Las condiciones de fermentación para formar
ácido láctico y/o lactato son conocidas per se y están
descritas en WO 01/27064, WO 99/19290, y WO 98/15517. Por
consiguiente, la temperatura puede variar de 0 a 80ºC, mientras el
pH (que se reduce cuando se forma ácido láctico) varía de 3 a 8. Un
pH por debajo de 5 es generalmente deseable, puesto que parte del
ácido láctico formado luego estará presente en su forma libre de
ácido en vez de en su forma de sal. Además, con bajo pH hay menos
riesgo de contaminación con otros microorganismos. Cualquiera de los
muchos tipos conocidos de aparato puede ser usado para la
fermentación según la presente invención.
El microorganismo según la presente invención
puede ser usado como un cultivo biológicamente puro o puede ser
usado con otros microorganismos productores de ácido láctico en
cultivo mezclado. Los cultivos biológicamente puros son generalmente
más fáciles de optimizar pero los cultivos mezclados pueden ser
capaces de utilizar sustratos adicionales. También se pueden añadir
enzima(s) al vaso de fermentación para ayudar en la
degradación de sustratos o para aumentar la producción de ácido
láctico. Por ejemplo, se puede añadir celulasa para degradar
celulosa a glucosa simultáneamente con la fermentación de glucosa a
ácido láctico por microorganismos. Asimismo, se puede añadir una
hemicelulasa para degradar hemicelulosa. Como se mencionó arriba,
dicha hidrolización (opcionalmente mediante enzimas) también puede
ser realizada antes de la fermentación.
Los caldos de cultivo de fermentación que
contienen la especie Bacillus moderadamente termofílica son
relativamente resistentes a la contaminación por otros
microorganismos. Sin embargo, se prefiere eliminar o deshabilitar
microorganismos deletéreos preexistentes en el sustrato añadido a
la especie Bacillus moderadamente termofílica. Esto se puede
hacer por técnicas convencionales como la filtración, la
pasteurización y la esterilización.
La especie Bacillus moderadamente
termofílica usada en el proceso según la invención puede ser
cultivada tanto en los denominados medios químicamente definidos
como en medios de cultivo que contienen compuestos indefinido tales
como extractos de levadura, peptona, triptona, otros extractos de
carne y fuentes de nitrógeno complejas.

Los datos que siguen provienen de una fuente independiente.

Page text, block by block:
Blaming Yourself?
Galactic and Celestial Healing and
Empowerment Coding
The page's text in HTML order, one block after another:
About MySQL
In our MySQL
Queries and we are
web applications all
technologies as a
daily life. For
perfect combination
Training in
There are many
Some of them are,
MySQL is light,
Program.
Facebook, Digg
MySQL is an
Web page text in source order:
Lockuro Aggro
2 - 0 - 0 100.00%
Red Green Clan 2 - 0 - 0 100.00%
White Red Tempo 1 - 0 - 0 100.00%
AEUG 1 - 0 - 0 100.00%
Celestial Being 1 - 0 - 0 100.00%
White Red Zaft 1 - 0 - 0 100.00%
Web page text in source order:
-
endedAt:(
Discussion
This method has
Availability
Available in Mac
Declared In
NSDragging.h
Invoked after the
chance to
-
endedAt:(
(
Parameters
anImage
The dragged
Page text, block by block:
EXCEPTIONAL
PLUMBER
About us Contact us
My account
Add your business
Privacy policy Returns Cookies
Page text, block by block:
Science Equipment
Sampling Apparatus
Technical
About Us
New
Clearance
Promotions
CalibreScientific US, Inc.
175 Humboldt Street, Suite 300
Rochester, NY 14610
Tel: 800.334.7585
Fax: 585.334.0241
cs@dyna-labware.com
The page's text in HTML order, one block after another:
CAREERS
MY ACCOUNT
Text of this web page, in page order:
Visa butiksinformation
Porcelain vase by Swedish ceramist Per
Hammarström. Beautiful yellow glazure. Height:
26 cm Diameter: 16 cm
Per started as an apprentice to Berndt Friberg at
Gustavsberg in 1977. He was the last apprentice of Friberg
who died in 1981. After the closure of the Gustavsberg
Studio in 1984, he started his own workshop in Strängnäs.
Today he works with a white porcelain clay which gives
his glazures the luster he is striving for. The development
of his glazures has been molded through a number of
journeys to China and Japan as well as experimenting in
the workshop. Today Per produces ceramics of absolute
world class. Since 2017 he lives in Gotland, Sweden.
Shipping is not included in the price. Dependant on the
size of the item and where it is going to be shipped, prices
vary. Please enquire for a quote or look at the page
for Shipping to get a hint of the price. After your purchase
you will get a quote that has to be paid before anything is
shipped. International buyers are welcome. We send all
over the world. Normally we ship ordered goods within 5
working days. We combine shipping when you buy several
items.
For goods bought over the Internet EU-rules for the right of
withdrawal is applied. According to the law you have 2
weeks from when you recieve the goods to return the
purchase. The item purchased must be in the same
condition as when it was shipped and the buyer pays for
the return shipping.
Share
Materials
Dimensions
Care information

Se prefiere el uso de un
medio químicamente definido porque genera ácido láctico y/o lactato
con menos impurezas.
\newpage
Después de la fermentación, el ácido láctico y/o
lactato es separado del caldo de fermentación por cualquiera de las
muchas técnicas convencionales conocidas para separar ácido láctico
y/o lactato de soluciones acuosas. Las partículas de sustrato o
microorganismos (la biomasa) pueden ser eliminadas antes de la
separación para aumentar la eficiencia de la separación. Dicha
separación puede ser realizada mediante centrifugado, filtración,
floculación, flotación o filtración de membrana. Esto se sabe por
ejemplo de WO 01/38283 donde se describe un proceso continuo para
la preparación de ácido láctico mediante fermentación. Aunque la
explicación de la fermentación en esta especificación generalmente
se refiere a un proceso discontinuo, partes o el proceso entero
pueden realizarse continuamente. Para retener los microorganismos
en el fermentador, se pueden separar las partículas sólidas de los
fluidos de fermentación. De forma alternativa, los microorganismos
pueden ser inmovilizados para la retención en el fermentador o para
proporcionar una separación más sencilla.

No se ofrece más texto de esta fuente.